- Born: Benjamin Quddus Philippe July 10, 1980 (age 46) Toronto, Ontario, Canada
- Occupations: VJ, TV personality/Host
- Years active: 1999–2012
- Website: www.quddus.co

= Quddus (television personality) =

Canadian television host (born 1980)

Benjamin Quddus Philippe (born July 10, 1980), known professionally as Quddus, is a Canadian television personality and actor, best known as the host of MTV's Total Request Live and ABC's singing competition show Duets.

==Early years==
Quddus was born in 1980 in Toronto, Ontario to a Haitian father and Dutch mother. His distinct look propelled his modeling career at an early age. Quddus grew up in Ottawa, and was raised Catholic.

==Career==
Quddus' professional career in broadcasting began in 2000 as a host and co-writer of VOX, a youth culture show on TVOntario, which went on to win a Gemini Award.

===Total Request Live===
He joined MTV as a VJ in 2001. He started out on The Mandy Moore Show. From 2001 to 2006, Quddus hosted Total Request Live, at the time one MTV's biggest shows. Quddus conducted daily interviews with stars such as Will Smith, Beyoncé, Jay-Z, Jake Gyllenhaal, Alicia Keys, Ben Affleck and Denzel Washington, and his work on Total Request Live led to both Usher and Britney Spears requesting him to host their Showtime concert specials. He also helped promote Kanye West, who was unknown at the time.

===After TRL===
After leaving MTV in 2006, Quddus worked as an A&R consultant for MySpace Records and other labels. He also hosted TV One Access, Nickelodeon's Dance on Sunset and ABC's Duets. He was a correspondent for Access Hollywood and has appeared on CSI: Miami, the CW's Half & Half, Girlfriends, as well as the indie film Life is Hot in Cracktown.

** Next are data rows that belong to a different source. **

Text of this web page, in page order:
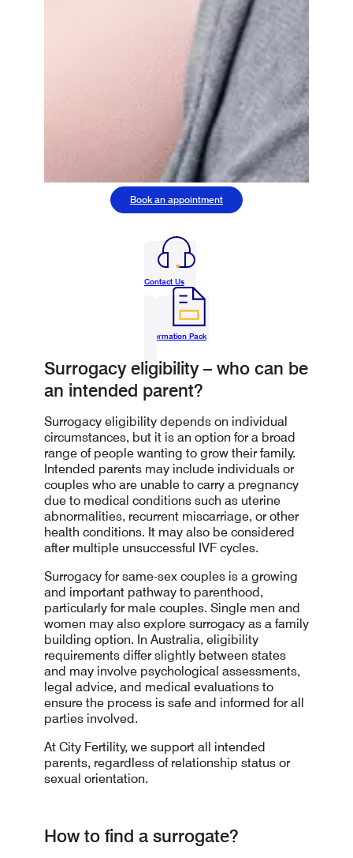
Book an appointment
Contact Us
Information Pack
Surrogacy eligibility – who can be
an intended parent?
Surrogacy eligibility depends on individual
circumstances, but it is an option for a broad
range of people wanting to grow their family.
Intended parents may include individuals or
couples who are unable to carry a pregnancy
due to medical conditions such as uterine
abnormalities, recurrent miscarriage, or other
health conditions. It may also be considered
after multiple unsuccessful IVF cycles.
Surrogacy for same-sex couples is a growing
and important pathway to parenthood,
particularly for male couples. Single men and
women may also explore surrogacy as a family
building option. In Australia, eligibility
requirements differ slightly between states
and may involve psychological assessments,
legal advice, and medical evaluations to
ensure the process is safe and informed for all
parties involved.
At City Fertility, we support all intended
parents, regardless of relationship status or
sexual orientation.
How to find a surrogate?
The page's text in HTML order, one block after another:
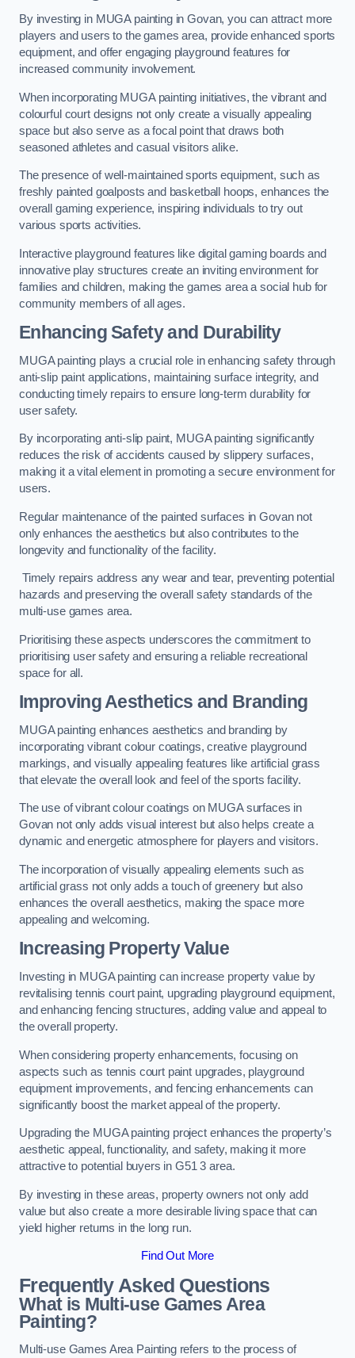
By investing in MUGA painting in Govan, you can attract more
players and users to the games area, provide enhanced sports
equipment, and offer engaging playground features for
increased community involvement.
When incorporating MUGA painting initiatives, the vibrant and
colourful court designs not only create a visually appealing
space but also serve as a focal point that draws both
seasoned athletes and casual visitors alike.
The presence of well-maintained sports equipment, such as
freshly painted goalposts and basketball hoops, enhances the
overall gaming experience, inspiring individuals to try out
various sports activities.
Interactive playground features like digital gaming boards and
innovative play structures create an inviting environment for
families and children, making the games area a social hub for
community members of all ages.
Enhancing Safety and Durability
MUGA painting plays a crucial role in enhancing safety through
anti-slip paint applications, maintaining surface integrity, and
conducting timely repairs to ensure long-term durability for
user safety.
By incorporating anti-slip paint, MUGA painting significantly
reduces the risk of accidents caused by slippery surfaces,
making it a vital element in promoting a secure environment for
users.
Regular maintenance of the painted surfaces in Govan not
only enhances the aesthetics but also contributes to the
longevity and functionality of the facility.
Timely repairs address any wear and tear, preventing potential
hazards and preserving the overall safety standards of the
multi-use games area.
Prioritising these aspects underscores the commitment to
prioritising user safety and ensuring a reliable recreational
space for all.
Improving Aesthetics and Branding
MUGA painting enhances aesthetics and branding by
incorporating vibrant colour coatings, creative playground
markings, and visually appealing features like artificial grass
that elevate the overall look and feel of the sports facility.
The use of vibrant colour coatings on MUGA surfaces in
Govan not only adds visual interest but also helps create a
dynamic and energetic atmosphere for players and visitors.
The incorporation of visually appealing elements such as
artificial grass not only adds a touch of greenery but also
enhances the overall aesthetics, making the space more
appealing and welcoming.
Increasing Property Value
Investing in MUGA painting can increase property value by
revitalising tennis court paint, upgrading playground equipment,
and enhancing fencing structures, adding value and appeal to
the overall property.
When considering property enhancements, focusing on
aspects such as tennis court paint upgrades, playground
equipment improvements, and fencing enhancements can
significantly boost the market appeal of the property.
Upgrading the MUGA painting project enhances the property’s
aesthetic appeal, functionality, and safety, making it more
attractive to potential buyers in G51 3 area.
By investing in these areas, property owners not only add
value but also create a more desirable living space that can
yield higher returns in the long run.
Find Out More
Frequently Asked Questions
What is Multi-use Games Area
Painting?
Multi-use Games Area Painting refers to the process of
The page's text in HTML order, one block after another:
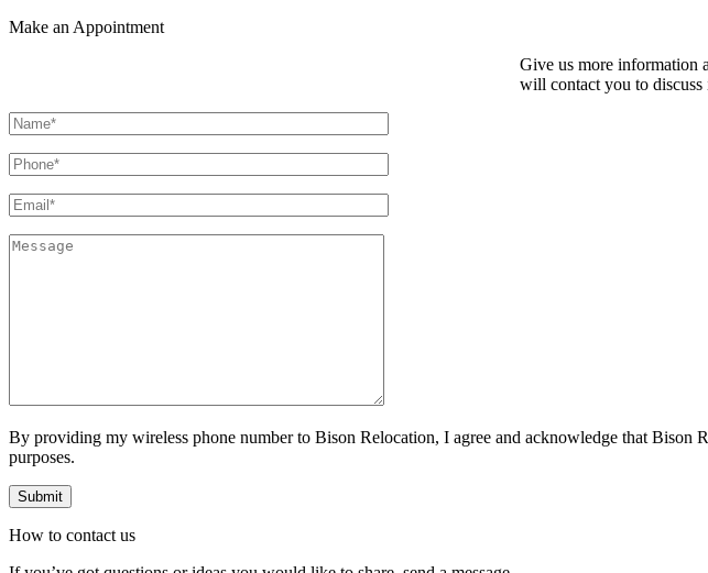
Make an Appointment
Give us more information
will contact you to discuss
By providing my wireless phone number to Bison Relocation, I agree and acknowledge that Bison
purposes.
How to contact us
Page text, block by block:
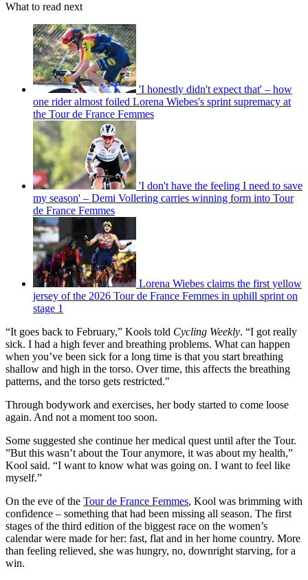
What to read next
'I honestly didn't expect that' – how
one rider almost foiled Lorena Wiebes's sprint supremacy at
the Tour de France Femmes
'I don't have the feeling I need to save
my season' – Demi Vollering carries winning form into Tour
de France Femmes
Lorena Wiebes claims the first yellow
jersey of the 2026 Tour de France Femmes in uphill sprint on
stage 1
“It goes back to February,” Kools told Cycling Weekly. “I got really
sick. I had a high fever and breathing problems. What can happen
when you’ve been sick for a long time is that you start breathing
shallow and high in the torso. Over time, this affects the breathing
patterns, and the torso gets restricted."
Through bodywork and exercises, her body started to come loose
again. And not a moment too soon.
Some suggested she continue her medical quest until after the Tour.
”But this wasn’t about the Tour anymore, it was about my health,”
Kool said. “I want to know what was going on. I want to feel like
myself.”
On the eve of the Tour de France Femmes, Kool was brimming with
confidence – something that had been missing all season. The first
stages of the third edition of the biggest race on the women’s
calendar were made for her: fast, flat and in her home country. More
than feeling relieved, she was hungry, no, downright starving, for a
win.
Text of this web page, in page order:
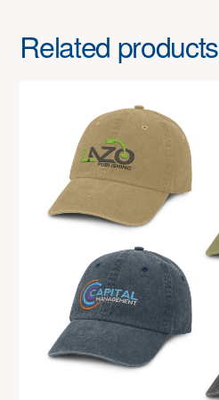
Related products
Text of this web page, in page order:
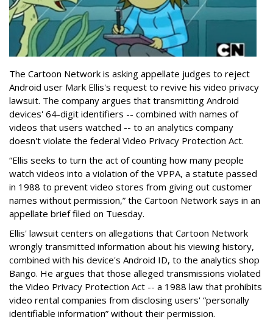
The Cartoon Network is asking appellate judges to reject
Android user Mark Ellis's request to revive his video privacy
lawsuit. The company argues that transmitting Android
devices' 64-digit identifiers -- combined with names of
videos that users watched -- to an analytics company
doesn't violate the federal Video Privacy Protection Act.
“Ellis seeks to turn the act of counting how many people
watch videos into a violation of the VPPA, a statute passed
in 1988 to prevent video stores from giving out customer
names without permission,” the Cartoon Network says in an
appellate brief filed on Tuesday.
Ellis' lawsuit centers on allegations that Cartoon Network
wrongly transmitted information about his viewing history,
combined with his device's Android ID, to the analytics shop
Bango. He argues that those alleged transmissions violated
the Video Privacy Protection Act -- a 1988 law that prohibits
video rental companies from disclosing users' “personally
identifiable information” without their permission.
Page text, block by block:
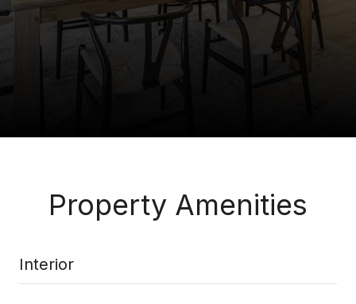
Property Amenities
Interior
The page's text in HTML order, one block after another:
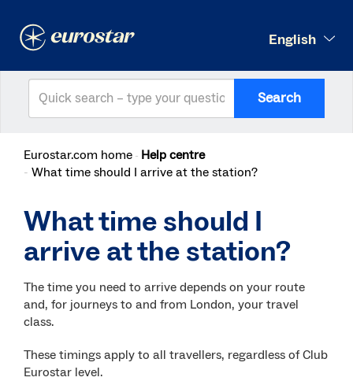
English
Search
Eurostar.com home Help centre
What time should I arrive at the station?
What time should I
arrive at the station?
The time you need to arrive depends on your route
and, for journeys to and from London, your travel
class.
These timings apply to all travellers, regardless of Club
Eurostar level.

While working at MySpace Records, Quddus managed R&B singer Mateo. He has directed music videos for Mateo and Erin Christine. He also hosted The MySpace Music Feed, AOL and the Jonas Brothers' joint venture, Cambio Connect, and created his own website and video series, TheQside.com.

As of 2022, Quddus is a media and career coach.

==Charity==
Quddus lends his time to the non-profit organization Generosity.org, volunteers at personal development workshops in Los Angeles, and went to Haiti on an aid mission.